California fast food restaurants are charging higher prices and attracting fewer customers
Chains like McDonald’s are losing customers in California. | Photo courtesy of McDonald’s.
Apparently, when a number of restaurants are forced to raise wages by 25% overnight, they charge higher prices. And customers come less often.
This is becoming increasingly evident in California, where the state began requiring fast-food chains to pay their workers at least $20 an hour starting April 1. The result has been higher prices at those restaurants and a corresponding drop in patronage.

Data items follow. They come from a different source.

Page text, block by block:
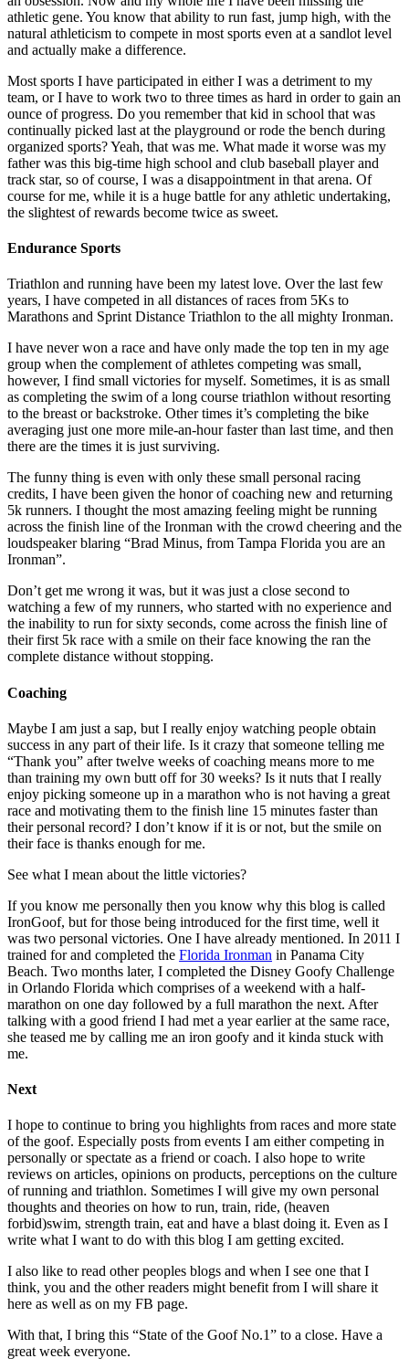
athletic gene. You know that ability to run fast, jump high, with the
natural athleticism to compete in most sports even at a sandlot level
and actually make a difference.
Most sports I have participated in either I was a detriment to my
team, or I have to work two to three times as hard in order to gain an
ounce of progress. Do you remember that kid in school that was
continually picked last at the playground or rode the bench during
organized sports? Yeah, that was me. What made it worse was my
father was this big-time high school and club baseball player and
track star, so of course, I was a disappointment in that arena. Of
course for me, while it is a huge battle for any athletic undertaking,
the slightest of rewards become twice as sweet.
Endurance Sports
Triathlon and running have been my latest love. Over the last few
years, I have competed in all distances of races from 5Ks to
Marathons and Sprint Distance Triathlon to the all mighty Ironman.
I have never won a race and have only made the top ten in my age
group when the complement of athletes competing was small,
however, I find small victories for myself. Sometimes, it is as small
as completing the swim of a long course triathlon without resorting
to the breast or backstroke. Other times it’s completing the bike
averaging just one more mile-an-hour faster than last time, and then
there are the times it is just surviving.
The funny thing is even with only these small personal racing
credits, I have been given the honor of coaching new and returning
5k runners. I thought the most amazing feeling might be running
across the finish line of the Ironman with the crowd cheering and the
loudspeaker blaring “Brad Minus, from Tampa Florida you are an
Ironman”.
Don’t get me wrong it was, but it was just a close second to
watching a few of my runners, who started with no experience and
the inability to run for sixty seconds, come across the finish line of
their first 5k race with a smile on their face knowing the ran the
complete distance without stopping.
Coaching
Maybe I am just a sap, but I really enjoy watching people obtain
success in any part of their life. Is it crazy that someone telling me
“Thank you” after twelve weeks of coaching means more to me
than training my own butt off for 30 weeks? Is it nuts that I really
enjoy picking someone up in a marathon who is not having a great
race and motivating them to the finish line 15 minutes faster than
their personal record? I don’t know if it is or not, but the smile on
their face is thanks enough for me.
See what I mean about the little victories?
If you know me personally then you know why this blog is called
IronGoof, but for those being introduced for the first time, well it
was two personal victories. One I have already mentioned. In 2011 I
trained for and completed the Florida Ironman in Panama City
Beach. Two months later, I completed the Disney Goofy Challenge
in Orlando Florida which comprises of a weekend with a half-
marathon on one day followed by a full marathon the next. After
talking with a good friend I had met a year earlier at the same race,
she teased me by calling me an iron goofy and it kinda stuck with
me.
Next
I hope to continue to bring you highlights from races and more state
of the goof. Especially posts from events I am either competing in
personally or spectate as a friend or coach. I also hope to write
reviews on articles, opinions on products, perceptions on the culture
of running and triathlon. Sometimes I will give my own personal
thoughts and theories on how to run, train, ride, (heaven
forbid)swim, strength train, eat and have a blast doing it. Even as I
write what I want to do with this blog I am getting excited.
I also like to read other peoples blogs and when I see one that I
think, you and the other readers might benefit from I will share it
here as well as on my FB page.
With that, I bring this “State of the Goof No.1” to a close. Have a
great week everyone.
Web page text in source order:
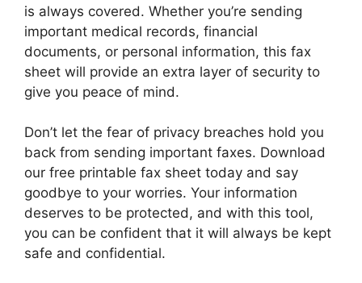
is always covered. Whether you’re sending
important medical records, financial
documents, or personal information, this fax
sheet will provide an extra layer of security to
give you peace of mind.
Don’t let the fear of privacy breaches hold you
back from sending important faxes. Download
our free printable fax sheet today and say
goodbye to your worries. Your information
deserves to be protected, and with this tool,
you can be confident that it will always be kept
safe and confidential.

The latest evidence comes from Revenue Management Solutions (RMS), which has released new data tracking prices and traffic at fast food restaurants in the United States and California.
Their data shows that restaurants that charge higher-than-average prices attract fewer customers than average. But the numbers also show that life isn’t exactly exciting traffic-wise elsewhere in the United States.
Prices at quick-service restaurants rose 7.5% year over year in June in California, compared with 3.1% nationally, according to RMS.
Prices in California have largely tracked the national average since 2022, according to RMS, but began to diverge earlier this year as restaurants across the state prepared to adjust to higher wage rates.
Meanwhile, California customers are ordering fewer items. The quantity per transaction decreased 0.6% in the state in June. By comparison, the quantity per transaction increased 1.3% nationally. This shows that California customers are managing their spending by ordering fewer items.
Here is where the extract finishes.